Percent of Patients Admitted by Hospitalists
Of the 171 hospitals with hospitalists, 71 (42%) estimated the percent of patients admitted by their hospitalist physicians. Among the respondents, the mean and median percentages of medical patients admitted by hospitalists were 51% (SD = 25%) and 49% (IQR = 30‐70%), respectively. Thirty hospitals were above the sample mean. Compared to nonrespondent sites, respondent hospitals took care of more white patients; otherwise, respondent and nonrespondent hospitals were similar in terms of bed size, location, performance across each measure, and other observable characteristics (Supporting Information, Appendix 1).
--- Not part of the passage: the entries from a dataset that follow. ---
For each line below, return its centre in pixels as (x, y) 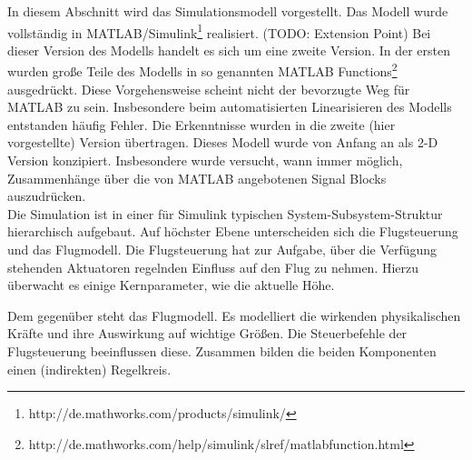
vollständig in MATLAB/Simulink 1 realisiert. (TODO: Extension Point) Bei (219, 31)
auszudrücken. (47, 196)
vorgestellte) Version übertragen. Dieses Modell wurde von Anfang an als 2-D (223, 142)
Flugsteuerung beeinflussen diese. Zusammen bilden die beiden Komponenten (222, 351)
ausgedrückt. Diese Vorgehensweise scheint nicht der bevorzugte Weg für (209, 89)
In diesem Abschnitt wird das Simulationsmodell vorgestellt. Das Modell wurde (228, 11)
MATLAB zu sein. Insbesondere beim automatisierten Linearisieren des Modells (230, 107)
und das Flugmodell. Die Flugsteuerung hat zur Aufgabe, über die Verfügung (222, 250)
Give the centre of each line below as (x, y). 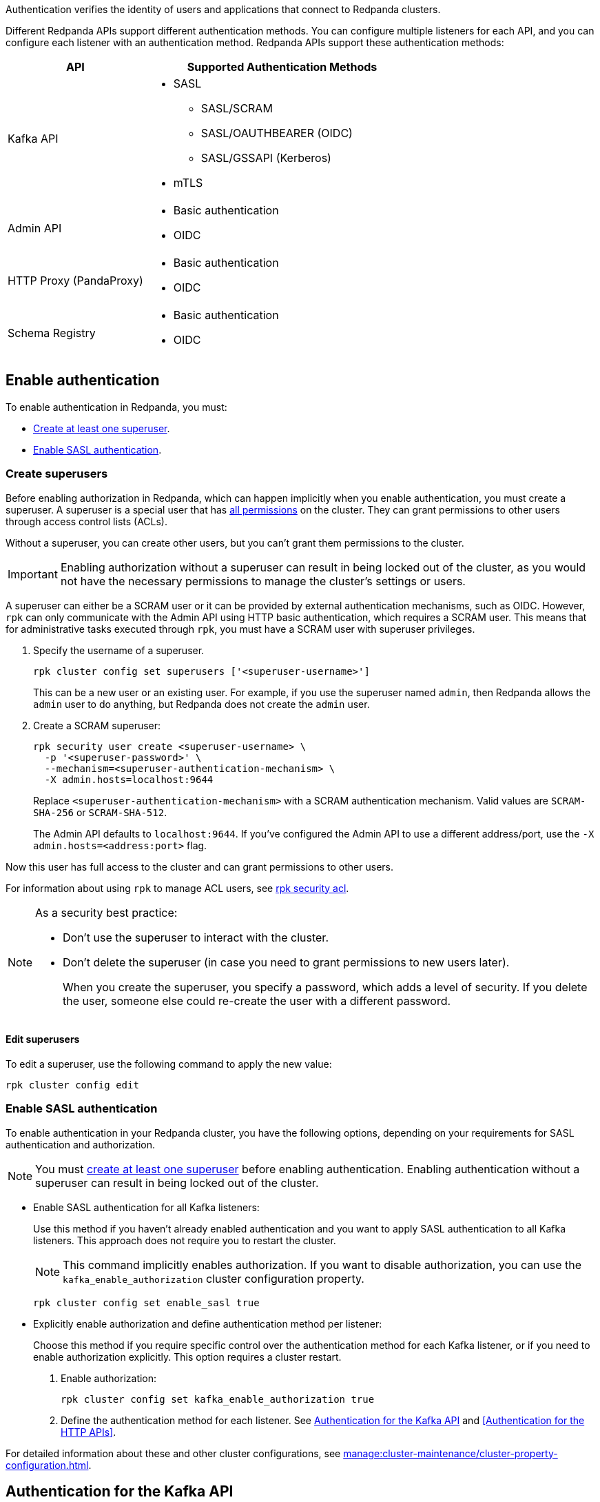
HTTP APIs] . (89, 1432)
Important (33, 574)
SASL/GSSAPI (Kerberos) (266, 158)
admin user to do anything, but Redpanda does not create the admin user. (201, 704)
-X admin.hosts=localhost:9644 (129, 779)
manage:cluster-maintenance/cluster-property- (451, 1453)
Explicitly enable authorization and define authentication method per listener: (208, 1323)
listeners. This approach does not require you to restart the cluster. (185, 1240)
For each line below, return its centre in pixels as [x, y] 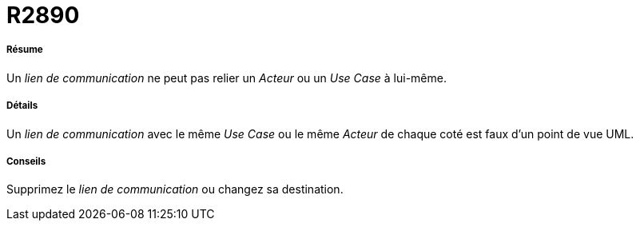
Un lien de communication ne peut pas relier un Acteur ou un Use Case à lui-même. [227, 78]
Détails [22, 106]
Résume [25, 50]
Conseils [26, 161]
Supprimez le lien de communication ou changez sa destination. [175, 189]
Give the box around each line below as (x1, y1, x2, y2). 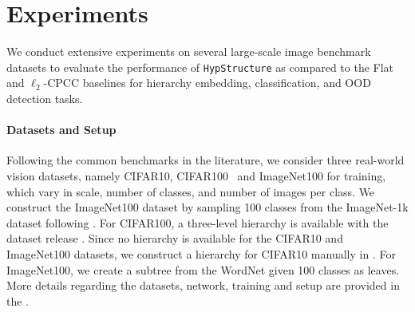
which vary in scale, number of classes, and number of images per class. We (6, 183, 375, 199)
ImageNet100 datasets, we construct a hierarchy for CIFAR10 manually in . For (6, 245, 396, 262)
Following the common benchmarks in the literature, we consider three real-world (6, 152, 405, 168)
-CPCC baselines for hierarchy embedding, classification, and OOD (43, 74, 371, 91)
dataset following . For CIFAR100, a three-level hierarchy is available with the (6, 214, 389, 231)
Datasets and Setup (6, 121, 117, 138)
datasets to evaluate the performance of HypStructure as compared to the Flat (6, 58, 394, 75)
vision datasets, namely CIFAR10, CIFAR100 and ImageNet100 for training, (6, 167, 386, 184)
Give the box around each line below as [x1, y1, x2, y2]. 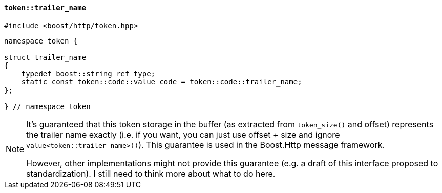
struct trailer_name [4, 53, 87, 61]
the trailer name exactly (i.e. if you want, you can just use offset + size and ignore [26, 129, 340, 140]
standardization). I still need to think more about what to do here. [26, 168, 276, 179]
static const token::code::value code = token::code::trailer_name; [21, 77, 302, 86]
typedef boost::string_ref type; [21, 69, 156, 78]
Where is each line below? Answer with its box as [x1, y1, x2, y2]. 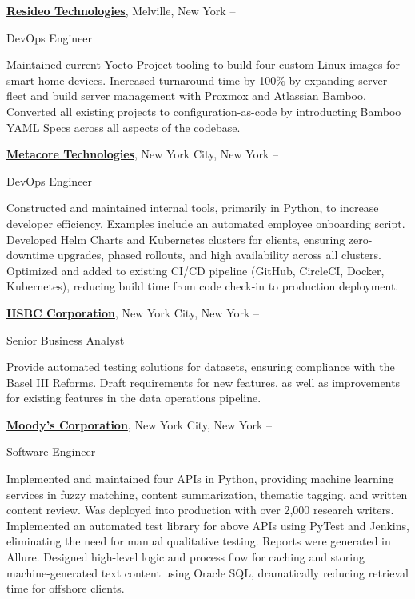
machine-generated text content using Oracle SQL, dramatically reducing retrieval [6, 564, 409, 581]
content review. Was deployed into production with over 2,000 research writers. [6, 501, 394, 518]
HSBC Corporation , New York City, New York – [6, 304, 260, 321]
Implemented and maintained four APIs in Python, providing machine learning [6, 470, 394, 487]
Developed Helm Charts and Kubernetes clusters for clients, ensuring [6, 230, 345, 247]
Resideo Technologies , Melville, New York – [6, 2, 236, 18]
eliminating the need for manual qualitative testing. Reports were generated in [6, 533, 391, 549]
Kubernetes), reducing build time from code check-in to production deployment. [6, 278, 399, 294]
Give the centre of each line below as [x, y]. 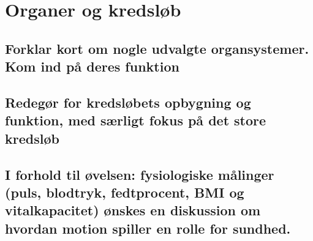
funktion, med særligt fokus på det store [136, 120]
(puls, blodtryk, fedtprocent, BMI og [125, 192]
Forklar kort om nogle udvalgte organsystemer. [157, 48]
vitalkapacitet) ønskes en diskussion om [133, 210]
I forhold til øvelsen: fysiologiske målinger [140, 174]
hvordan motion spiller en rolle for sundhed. [148, 228]
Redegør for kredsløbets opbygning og [128, 102]
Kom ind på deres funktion [92, 66]
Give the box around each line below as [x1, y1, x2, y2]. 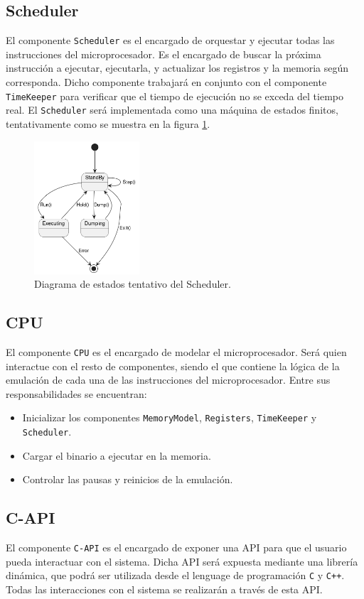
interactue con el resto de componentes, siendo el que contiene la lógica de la [6, 358, 340, 373]
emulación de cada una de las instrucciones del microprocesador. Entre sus [6, 372, 331, 387]
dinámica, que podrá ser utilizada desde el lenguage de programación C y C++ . [6, 568, 345, 583]
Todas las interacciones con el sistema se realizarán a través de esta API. [6, 581, 323, 596]
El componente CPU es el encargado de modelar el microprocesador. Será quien [6, 344, 347, 359]
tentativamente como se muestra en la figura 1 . [6, 116, 210, 131]
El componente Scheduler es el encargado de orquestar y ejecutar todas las [6, 33, 335, 48]
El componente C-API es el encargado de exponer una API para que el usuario [6, 540, 347, 555]
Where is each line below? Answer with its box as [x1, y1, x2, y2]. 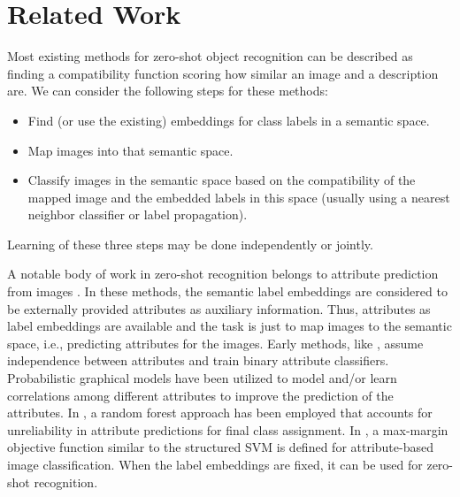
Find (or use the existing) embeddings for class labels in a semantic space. [27, 111, 430, 129]
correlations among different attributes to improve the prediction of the [7, 386, 394, 404]
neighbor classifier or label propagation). [27, 205, 248, 224]
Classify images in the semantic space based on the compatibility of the [27, 171, 416, 189]
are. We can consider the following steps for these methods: [7, 81, 328, 100]
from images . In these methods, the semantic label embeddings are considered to [7, 282, 448, 301]
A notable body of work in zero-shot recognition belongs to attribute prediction [7, 264, 439, 283]
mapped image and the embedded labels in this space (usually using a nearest [27, 187, 450, 206]
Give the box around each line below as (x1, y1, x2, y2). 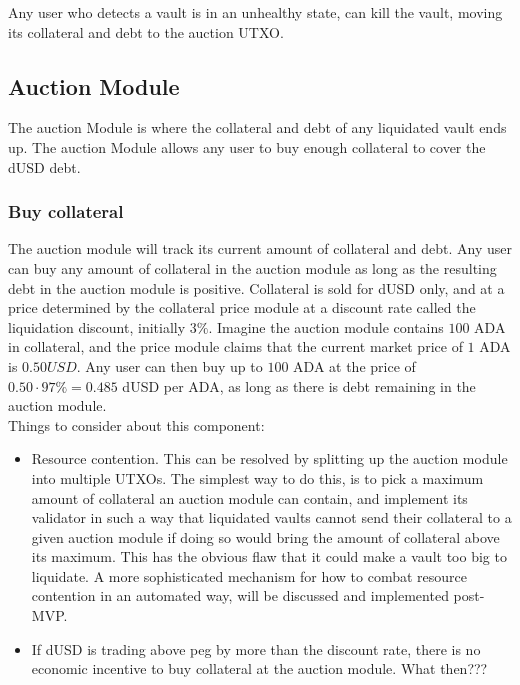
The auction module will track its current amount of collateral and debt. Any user (8, 238, 512, 259)
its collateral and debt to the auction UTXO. (8, 21, 284, 42)
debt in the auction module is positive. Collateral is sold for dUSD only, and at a (8, 277, 505, 298)
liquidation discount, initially (8, 316, 186, 337)
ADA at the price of (293, 355, 416, 376)
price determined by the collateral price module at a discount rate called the (8, 297, 476, 318)
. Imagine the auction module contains (208, 316, 444, 337)
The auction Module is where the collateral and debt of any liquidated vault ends (8, 117, 507, 138)
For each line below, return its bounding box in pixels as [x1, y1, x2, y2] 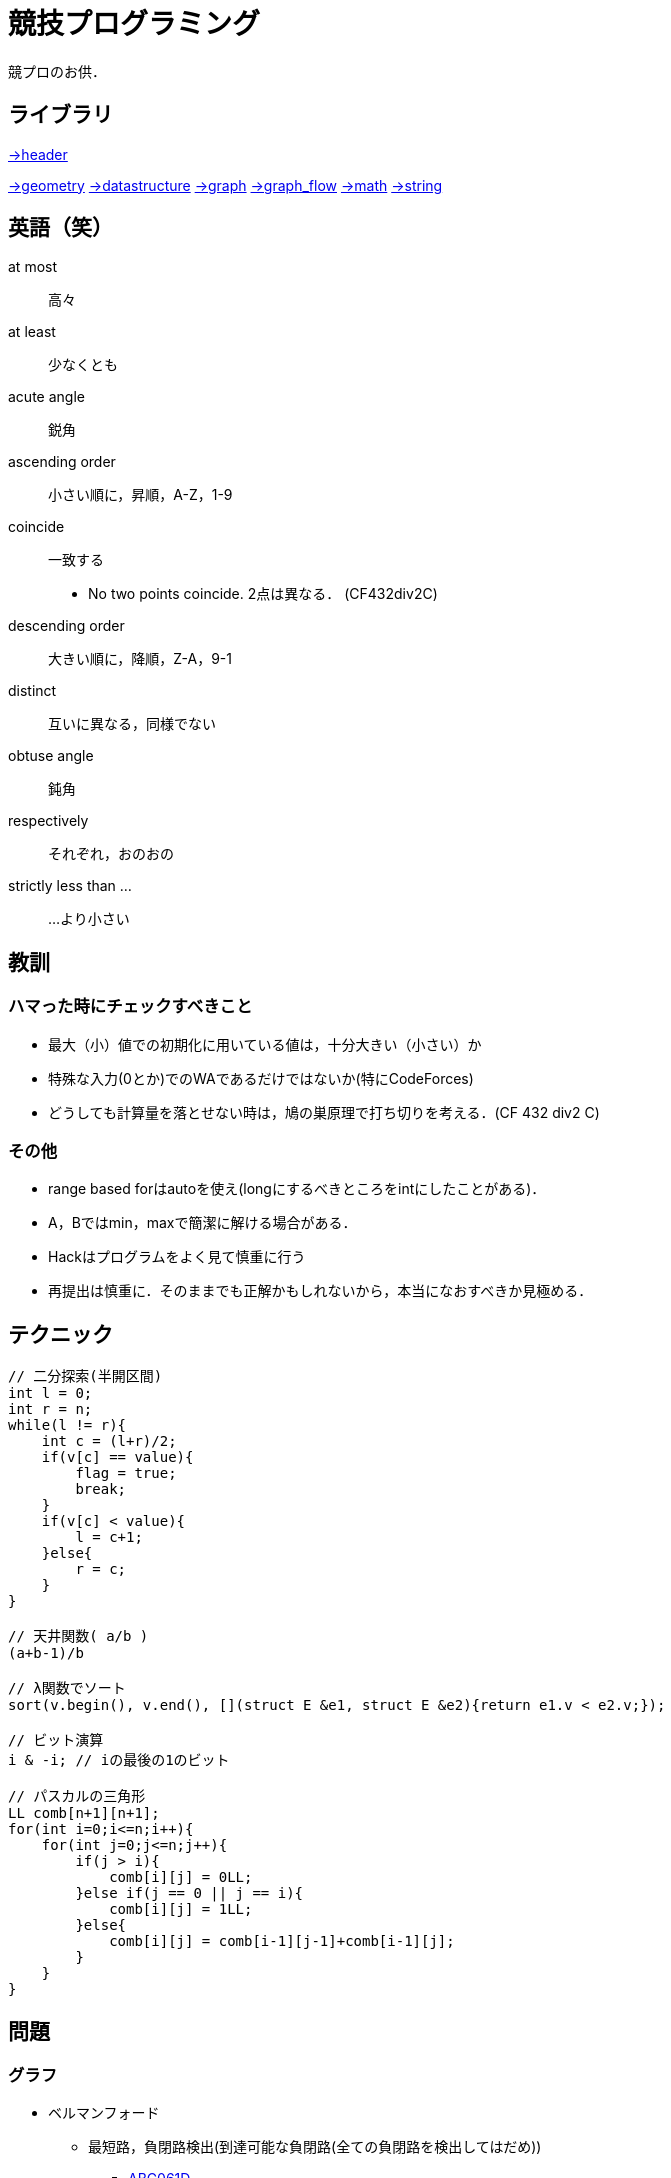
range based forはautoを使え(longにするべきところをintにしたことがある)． [48, 1180, 546, 1198]
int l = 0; [8, 1385, 93, 1402]
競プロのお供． [8, 62, 106, 80]
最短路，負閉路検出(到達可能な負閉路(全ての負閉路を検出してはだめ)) [88, 2138, 542, 2156]
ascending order [8, 453, 116, 471]
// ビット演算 [8, 1732, 104, 1749]
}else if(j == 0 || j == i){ [75, 1885, 304, 1902]
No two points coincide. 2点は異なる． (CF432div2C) [88, 585, 438, 603]

Relationship Between the Estimated Percentages of Medical Patients Admitted by Hospitalists and Missed Quality Opportunities
Table 3 displays the change in missed quality measures associated with each additional 10% of patients estimated to be admitted by hospitalists. A higher estimated percentage of patients admitted by hospitalists was associated with statistically significant improvements in quality of care across a majority of individual measures and for all composite discharge measures regardless of condition. For example, every 10% increase in the mean estimated number of patients admitted by hospitalists was associated with a mean of 0.6% (P < 0.001), 0.5% (P = 0.004), and 1.5% (P = 0.006) fewer missed quality opportunities for AMI, CHF, and pneumonia discharge process measures composites, respectively. In addition, for these composite measures, there were no statistically significant interactions between the estimated percentage of patients admitted by hospitalists and bed size (dichotomized at 150 beds), although there was a trend (P = 0.09) for the AMI discharge composite, with a larger effect of hospitalists among smaller hospitals.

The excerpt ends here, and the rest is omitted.